Smith Chrome Plating Inc., has signed two legal "agreed orders" intended to bring the case to a close, said Lisa Brown, manager of Ecology's Hazardous Waste and Toxic Reduction Program in Eastern Washington

Although the orders call for fines totaling $74,000, the company will not pay the full amount if specific terms are met, according to a release from Ecology.

Smith Chrome, at 1012 N. Ninth Ave., will pay $30,300 to Ecology, some of which will be used to enhance the environment.
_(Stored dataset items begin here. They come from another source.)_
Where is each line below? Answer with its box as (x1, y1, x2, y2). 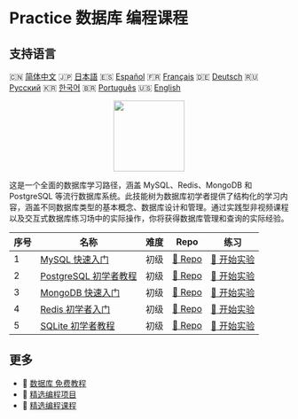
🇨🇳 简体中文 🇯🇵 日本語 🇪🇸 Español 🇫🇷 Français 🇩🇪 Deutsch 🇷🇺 (9, 72, 259, 81)
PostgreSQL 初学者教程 (40, 270, 137, 282)
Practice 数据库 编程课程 (9, 8, 189, 28)
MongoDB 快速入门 (40, 287, 121, 299)
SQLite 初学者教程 (40, 320, 115, 332)
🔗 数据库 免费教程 (21, 377, 87, 388)
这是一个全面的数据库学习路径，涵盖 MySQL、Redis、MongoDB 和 (9, 180, 253, 190)
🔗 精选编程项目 (21, 389, 77, 400)
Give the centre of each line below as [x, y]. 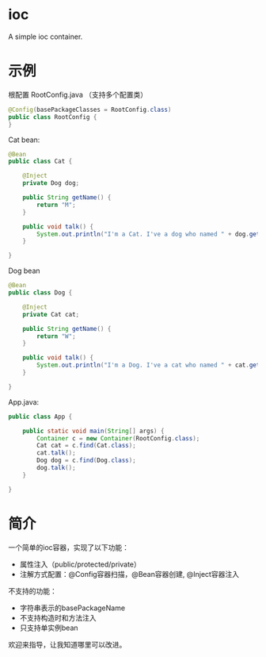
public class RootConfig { [53, 117]
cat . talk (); [57, 453]
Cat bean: [24, 140]
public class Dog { [40, 293]
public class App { [40, 417]
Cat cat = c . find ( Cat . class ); [86, 446]
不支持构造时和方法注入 [58, 617]
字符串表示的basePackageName [72, 608]
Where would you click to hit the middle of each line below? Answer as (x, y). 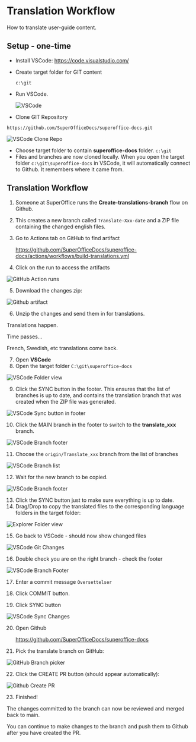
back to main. (23, 715)
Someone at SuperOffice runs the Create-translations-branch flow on (102, 202)
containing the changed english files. (60, 227)
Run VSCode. (32, 94)
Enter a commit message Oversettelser (63, 581)
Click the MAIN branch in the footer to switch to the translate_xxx (96, 425)
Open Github (31, 628)
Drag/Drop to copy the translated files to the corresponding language (100, 506)

The company will then receive credit for up to $27,700 of the fine if it makes improvements to the facility's wastewater and dangerous-waste management systems beyond what is required by regulations.

Ecology will suspend the remaining $16,000 if Smith Chrome complies with the agreed order and remains in compliance for at least the next three years, the release said.

Brown said the alleged violations surfaced during compliance inspections in 2010 and 2011 when inspectors found unlabeled containers of dangerous waste and an actual release of dangerous waste to the ground.

Ecology said the company also violated water quality permit limits for several pollutants 10 times between January 2010 and Oct. 13, 2011, and failed to analyze all water samples as required by its wastewater discharge permit.

Most of the previously identified problems have been resolved and Ecology and Smith Chrome are working together to remedy the remainder of the violations, Brown said.

The company is a small chrome plating shop that plates concaves from agricultural equipment for local farmers. Concaves are pieces of equipment on combines used for harvesting grains.

A man who answered the phone at the company Monday said that under the terms of the orders, the company could make no comment.